I mentioned no alcohol was allowed in the house; however, we spotted a little “bar” across the road. I have put this into inverted commas because you couldn’t really call it a bar, not in the buy your drinks at the bar, sit in nice comfy seats AND actually be housed in a building, sense of the word. It was literally a few tables and chairs under a corrugated roof, with a fridge on the side of the road, and the bar staff slept there. Ha, but then this is Thailand (and one of the reasons why I love it so much). We frequented that bar every day and had some good times there.

Our Little Bar

Our Little Bar

Living at the brown house had its routines. Breakfast was 8-9am, lunch was 12-1pm and dinner was 5-6pm. Bit like being at school really, although the food was better. The first week of the tour was a sightseeing one and there was a lot of free time. Everyone was really nice, although there were a few girls who formed a little group and (maybe this was from being a bit older) but I thought they kept coming out with silly comments, and were not interested in anything that we went to see, only drinking and flirting with the boys. Now I am not saying there is anything wrong with that, most certainly not, but some of them didn’t really make the effort with anyone and it was slightly wearing after a while. We had our first Thai language lesson, which taught us the basics to get by, and an introduction to Thai culture- the dos and don’ts of living in this country. We had Thai lessons everyday of that first week. It wasn’t compulsory to go but as the activities were included in the cost of the trip it seemed silly to miss out on anything. I think I missed one, due to me and a guy from the UK, Niki, getting an impromptu lesson, in the bar the night before, from one of the co-ordinators, Yin. We came to the conclusion that the learning of Thai together with the consumption of alcohol made for an easier way to remember the words. Needless to say we did not remember anything when we went to our next lesson!

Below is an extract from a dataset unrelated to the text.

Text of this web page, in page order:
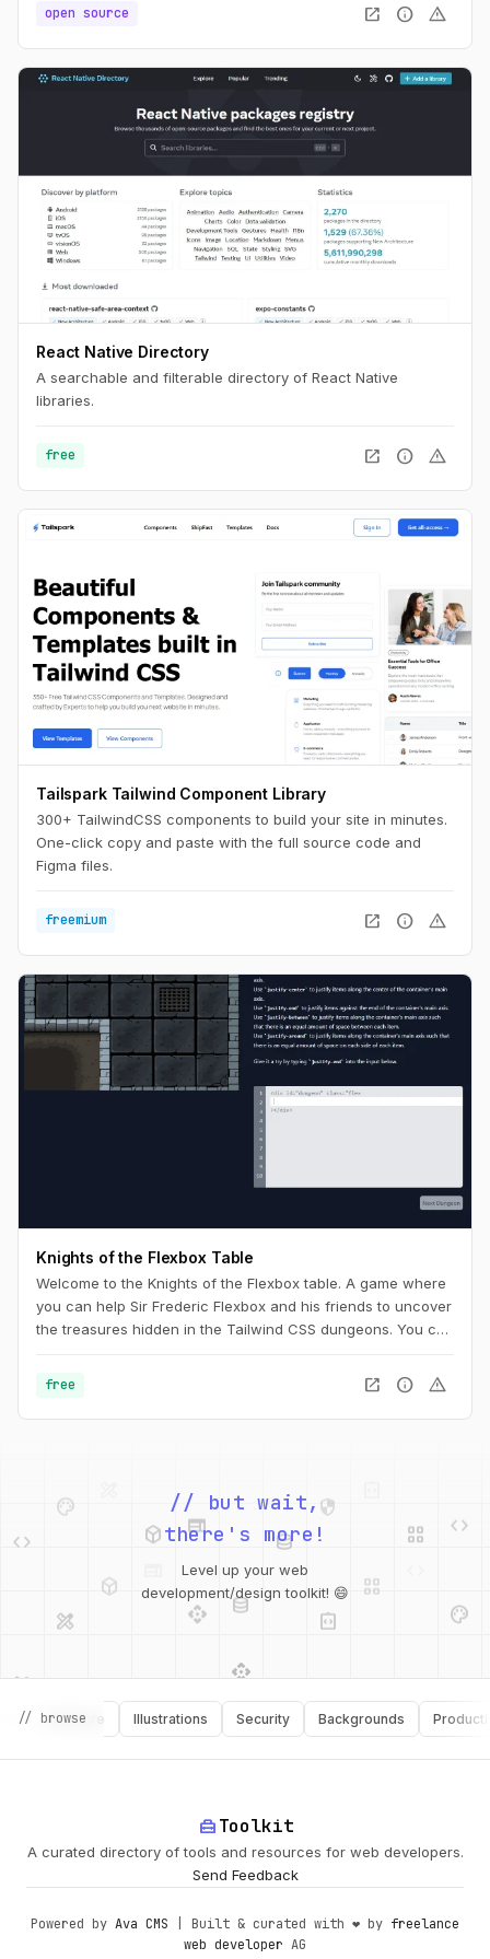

We had cooking lessons in which we learned how to make a variety of dishes, one being papaya salad. Papaya salad, or  ส้มตำ-Som Tam, is one of Thailand’s national dishes. It is relatively easy to make, very nutritious, and can be quite spicy but very flavoursome.

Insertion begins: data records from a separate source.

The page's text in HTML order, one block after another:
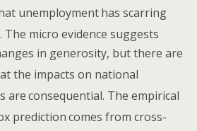
unemploymenthas scarring
micro evidence suggests
in generosity, but there are
the impacts on national
areconsequential. The empirical
predictioncomes from cross-
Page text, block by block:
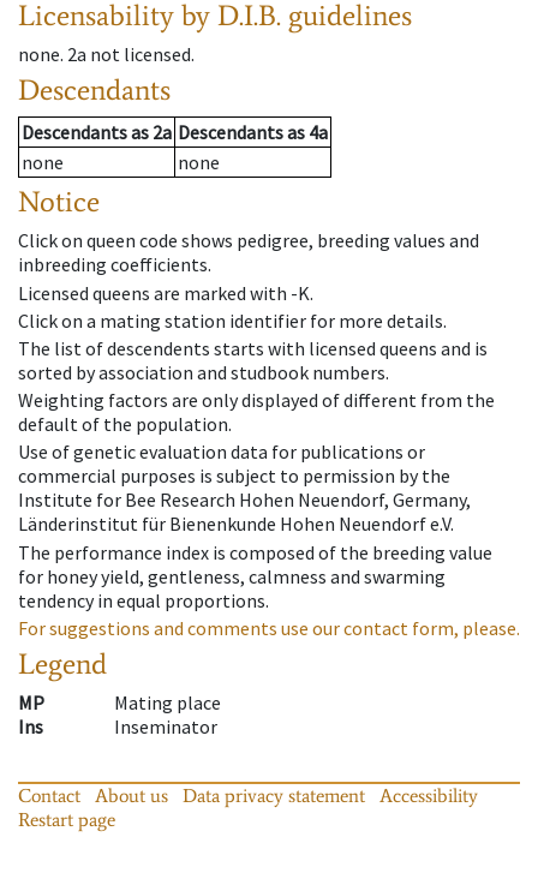
Licensability by D.I.B. guidelines
none. 2a not licensed.
Descendants
Descendantsas 2a Descendantsas 4a
none
none
Notice
Click on queen code shows pedigree, breeding values and
inbreeding coefficients.
Licensed queens are marked with -K.
Click on a mating station identifier for more details.
The list of descendents starts with licensed queens and is
sorted by association and studbook numbers.
Weighting factors are only displayed of different from the
default of the population.
Use of genetic evaluation data for publications or
commercial purposes is subject to permission by the
Institute for Bee Research Hohen Neuendorf, Germany,
Länderinstitut für Bienenkunde Hohen Neuendorf e.V.
The performance index is composed of the breeding value
for honey yield, gentleness, calmness and swarming
tendency in equal proportions.
For suggestions and comments use our contact form, please.
Legend
MP
Mating place
Ins
Inseminator
Contact About us Data privacy statement
Accessibility
Restart page

The co-ordinators also took us for walks around the village, so we could get our bearings. Singburi is situated on the flat river plain of the Chao Phraya river, which weaves its way through the province. Near to where we stayed there was a small market with a few shops, and there were small restaurants along the river which serve different Thai dishes, including frog (กบ-gohp), which is actually quite nice, very spicy though but it tastes just like chicken. My favourite dish was chicken and rice (ข้าวมันไก่-Khao man gai) which was extremely cheap, around 20baht (about 40p). You will find that eating as the Thais do, on the street or in these little riverside restaurants, which are no more than a few tables and chairs, a cooking area and covered from the rain by a straw roof, are by far the cheapest places to dine.  Wednesdays were BBQ night and we all piled into trucks (สองแถว-songthaew , literally meaning two rows – 2 benches fixed along either side of the back of a truck, covered with a roof), into town. The BBQ place was a small restaurant with long wooden tables and chairs and there was a “help yourself” array of vegetables, salad and sauces. On the tables were small BBQ’s, which had a sloping middle section to cook the meat on and surrounding that was boiling water, in which to cook vegetables. They are quite delicious, although not my favourite way to dine, but it was nice to have some meat after 2 weeks of vegetables. There was also entertainment in the form of karaoke and, love it or hate it, (I only get involved if I have sunk several vodkas) the Thais absolutely love it. In that particular restaurant the staff lower a projector screen, on which to play the video of your chosen karaoke song, you get given a microphone and away you go. There are loads of karaoke bars and restaurants throughout Thailand, so if this is how your get your kicks on a night out, then you won’t have far to look.